Source records
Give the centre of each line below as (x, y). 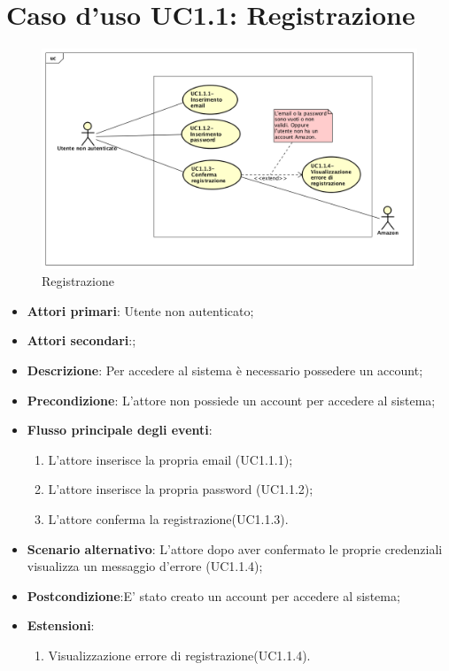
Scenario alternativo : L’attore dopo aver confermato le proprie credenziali (235, 548)
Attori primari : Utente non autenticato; (140, 310)
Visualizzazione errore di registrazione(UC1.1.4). (179, 655)
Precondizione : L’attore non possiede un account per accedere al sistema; (231, 400)
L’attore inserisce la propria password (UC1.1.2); (181, 489)
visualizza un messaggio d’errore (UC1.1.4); (145, 566)
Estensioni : (61, 625)
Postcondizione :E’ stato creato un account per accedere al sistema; (213, 595)
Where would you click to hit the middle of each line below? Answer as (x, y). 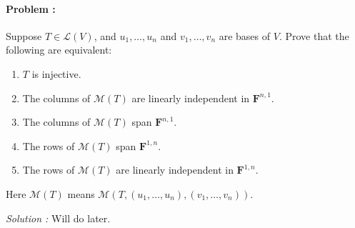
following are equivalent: (59, 50)
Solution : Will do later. (58, 218)
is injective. (56, 73)
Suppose (24, 35)
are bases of (245, 35)
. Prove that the (314, 35)
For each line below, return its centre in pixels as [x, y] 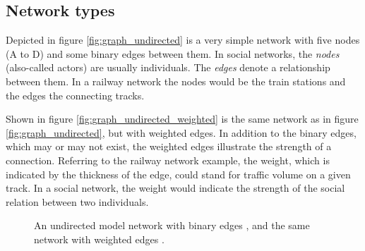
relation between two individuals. [77, 201]
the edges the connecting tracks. [75, 95]
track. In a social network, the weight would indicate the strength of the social [175, 188]
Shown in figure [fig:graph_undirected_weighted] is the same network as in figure [182, 119]
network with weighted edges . [99, 239]
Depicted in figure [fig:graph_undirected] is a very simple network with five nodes [183, 40]
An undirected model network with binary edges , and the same [172, 225]
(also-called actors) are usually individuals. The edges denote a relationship [168, 67]
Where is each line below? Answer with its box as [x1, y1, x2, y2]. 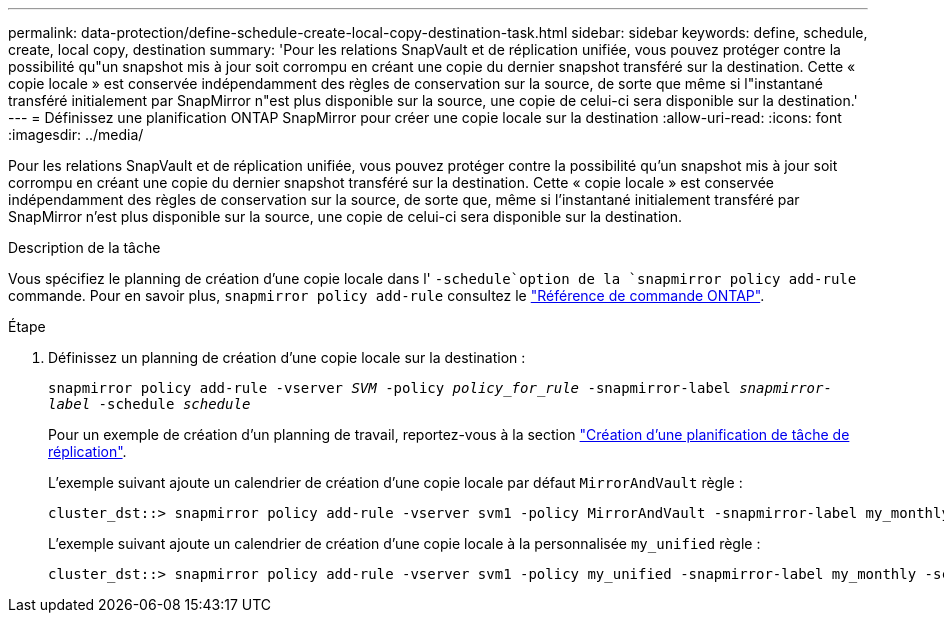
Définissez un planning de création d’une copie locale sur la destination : [48, 349, 526, 366]
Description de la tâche [8, 239, 161, 256]
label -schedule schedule [48, 396, 251, 412]
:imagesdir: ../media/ [8, 126, 144, 143]

Task item
Return every entry above word for word, and include no images.

Answer area
Give the centre of each line below as (x, y). 
Scenario alternativo : L’attore dopo aver confermato le proprie credenziali (235, 548)
Attori primari : Utente non autenticato; (140, 310)
Visualizzazione errore di registrazione(UC1.1.4). (179, 655)
Precondizione : L’attore non possiede un account per accedere al sistema; (231, 400)
L’attore inserisce la propria password (UC1.1.2); (181, 489)
visualizza un messaggio d’errore (UC1.1.4); (145, 566)
Estensioni : (61, 625)
Postcondizione :E’ stato creato un account per accedere al sistema; (213, 595)
Where would you click to hit the middle of each line below? Answer as (x, y). 
following are equivalent: (59, 50)
Solution : Will do later. (58, 218)
is injective. (56, 73)
Suppose (24, 35)
are bases of (245, 35)
. Prove that the (314, 35)
For each line below, return its centre in pixels as [x, y] 
relation between two individuals. [77, 201]
the edges the connecting tracks. [75, 95]
track. In a social network, the weight would indicate the strength of the social [175, 188]
Shown in figure [fig:graph_undirected_weighted] is the same network as in figure [182, 119]
network with weighted edges . [99, 239]
Depicted in figure [fig:graph_undirected] is a very simple network with five nodes [183, 40]
An undirected model network with binary edges , and the same [172, 225]
(also-called actors) are usually individuals. The edges denote a relationship [168, 67]
Where is each line below? Answer with its box as [x1, y1, x2, y2]. 
Définissez un planning de création d’une copie locale sur la destination : [48, 349, 526, 366]
Description de la tâche [8, 239, 161, 256]
label -schedule schedule [48, 396, 251, 412]
:imagesdir: ../media/ [8, 126, 144, 143]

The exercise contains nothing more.